If the APMC structure is not required, and the alternative market can offer remunerative prices for the farmers, why would farmers of UP or Bihar sell their paddy for Rs 800-1,000 per quintal? If the trader can discover a market outside the APMC, why should he lug the paddy all the way from Bihar or UP to Punjab to sell it at the APMC mandi? The answer is simple. The government is the only reliable buyer. The Green Revolution and the proud Punjabi landowning farmer are both corollaries of government procurement at a pre-determined price known to the farmer and the trader, which is supported by the mandi infrastructure. Any government that removes all this at one go does it at the peril of ruining the farming community and the nation’s food security.

The politically empowered and informed Punjabi landowners understand this better than their counterparts elsewhere. Just as Gujarat’s dairy farmers value Amul, Punjabi-Haryanvi grain farmers cherish their APMC mandis. They legitimately fear that this is an attempt by the Centre to privatise the foodgrain procurement process worth lakhs of crores of rupees. Going by the history of India’s privatisation, our crony capitalists have always ridden piggyback on governmental facilitation, cherry-picking profitable public resources and ventures, and hence privatising profits while nationalising their losses. The Congress, of course, is the prime mover, but then, Left governments have also practised this policy with great vigour.

Unfortunately, when all parties push similar economic policies, the difference with the current BJP regime is that it does not have tall farmer leaders in the Union Cabinet. The caste composition of the party leadership and the government is skewed against rural communities, with a heavy tilt towards urban groups. The BJP has been sidelining its own farmer leaders, like Virender Singh of Ballia, who speak the language and understand the apprehensions of a landowning villager.

The farm ordinances and the subsequent laws betrayed a sense of urgency, which can only be explained in terms of a suspicious intent — the Ganga may be holy but not clean by any measure.
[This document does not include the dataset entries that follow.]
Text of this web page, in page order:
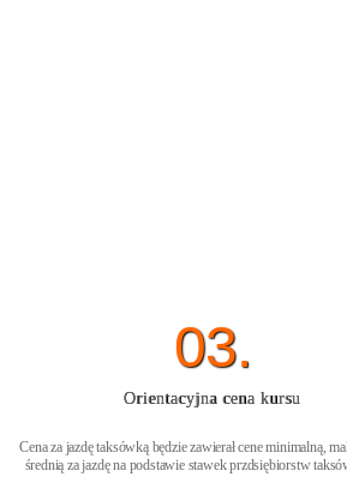
03.
Orientacyjna cena kursu
Cena za jazdę taksówką będzie zawierał cene minimalną,
średnią za jazdę na podstawie stawek przdsiębiorstw
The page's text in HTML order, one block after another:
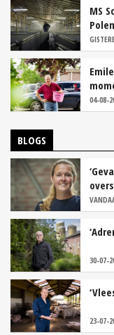
MS
Polen
04-08-
BLOGS
30-07-
23-07-
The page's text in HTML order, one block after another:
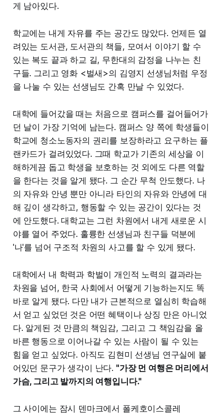
게 남아있다.
학교에는 내게 자유를 주는 공간도 많았다. 언제든 열
려있는 도서관, 도서관의 책들, 모여서 이야기 할 수
있는 복도 끝과 하교 길, 무한대의 감정을 나누는 친
구들. 그리고 영화 <벌새>의 김영지 선생님처럼 우정
을 나눌 수 있는 선생님도 간혹 만날 수 있었다.
대학에 들어갔을 때는 처음으로 캠퍼스를 걸어들어가
던 날이 가장 기억에 남는다. 캠퍼스 양 쪽에 학생들이
학교에 청소노동자의 권리를 보장하라고 요구하는 플
랜카드가 걸려있었다. 그때 학교가 기존의 세상을 이
해하게끔 돕고 학생을 보호하는 것 외에도 다른 역할
을 한다는 것을 알게 됐다. 그 순간 무척 안도했다. 나
의 자유와 안녕 뿐만 아니라 타인의 자유와 안녕에 대
해 깊이 생각하고, 행동할 수 있는 공간이 있다는 것
에 안도했다. 대학교는 그런 차원에서 내게 새로운 시
야를 열어 주었다. 훌륭한 선생님과 친구들 덕분에
'나'를 넘어 구조적 차원의 사고를 할 수 있게 됐다.
대학에서 내 학력과 학벌이 개인적 노력의 결과라는
차원을 넘어, 한국 사회에서 어떻게 기능하는지도 똑
바로 알게 됐다. 다만 내가 근본적으로 열심히 학습해
서 얻고 싶었던 것은 어떤 혜택이나 상징 만은 아니었
다. 알게된 것 만큼의 책임감, 그리고 그 책임감을 올
바른 행동으로 이어나갈 수 있는 사람이 될 수 있는
힘을 얻고 싶었다. 아직도 김현미 선생님 연구실에 붙
어있던 문구가 생각이 난다. "가장 먼 여행은 머리에서
가슴, 그리고 발까지의 여행입니다."
그 사이에는 잠시 덴마크에서 폴케호이스콜레

It is an Indian tragedy that we do not stop from messing up with even our dearest legacies. The BJP leadership would benefit immensely if it listens to the venerable Laxmi Kanta Chawla, one of the most respected politicians of Punjab. Her appeal to the national security hawks atop Raisina Hill that Punjabi farmers are the Punjabi soldiers ought to make people who dress up in battle fatigues for Diwali see reason.